Rating: C
Dir: Jared Cohn
Star: David Chokachi, Jackie Moore, Graham Greene, Treach
As is The Asylum’s standard practice, it was released a little in advance of the movie it is mockbustering. The film starts on an oil-rig – curiously, operated by a 75% female staff, though since we only see four workers, small sample size applies. The rig suddenly vanishes, and the military, led by Admiral Hadley (Greene, doing his best, but clearly thinking of his pay-cheque) sends in the three prototype robots to investigate. There’s Red (Chokachi), the cocky maverick; Tracy (Moore), the love interest; and Jim (rapper Treach), who would be the heavy favourite to die first. ‘Cos he’s black, see? They encounter the first beast, which Red eventually helps waste, albeit at the price of some coastal real-estate and getting court-martialed for didobeying orders. Jim proves he’s a nice guy by rescuing a young girl from a bar, without even asking what she was doing there.
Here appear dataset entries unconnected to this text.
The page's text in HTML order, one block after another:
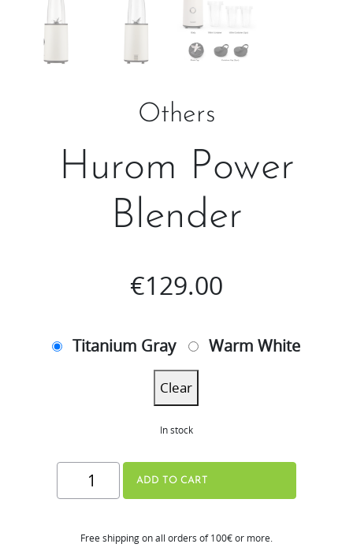
Others
Hurom Power
Blender
€129.00
Titanium Gray Warm White
Clear
In stock
Hurom
Power
quantity
ADD TO CART
Free shipping on all orders of 100€ or more.

And Tracy hangs around in love-interest mode. But, of course, there isn’t just one of these things, and the other is heading up the East coast to New York.
The effects here are surprisingly decent, with the creature itself imaginatively-realized, made from equal proportions of teeth, limbs and irritation. Truth be told, it’s more realistic and lifelike than the characters: Red’s reaction, on learning that Tracy hooked up with Jim, is so subdued, the only possible conclusion is homosexuality. None of the trio come over as anything even remotely interesting or three-dimensional; the older actors, such as Greene, or Nicole Dickson as NASA scientist Dr. Adams, who created the robots, escape with less damage, delivering their lines with considerably more seriousness than they deserve.
But in general, the Asylum mockbusters work best, when they don’t try to mimic their better too slavishly: where their Worlds worked, for example, was because what it lacked in spectacle, it made up in C. Thomas Howell’s character, which was better rounded and more sympathetic than Tom Cruise’s. Here, that’s hardly the case: while entertaining enough to sustain a brisk 82 minute romp, you’ll more often be laughing at the film, rather than with it.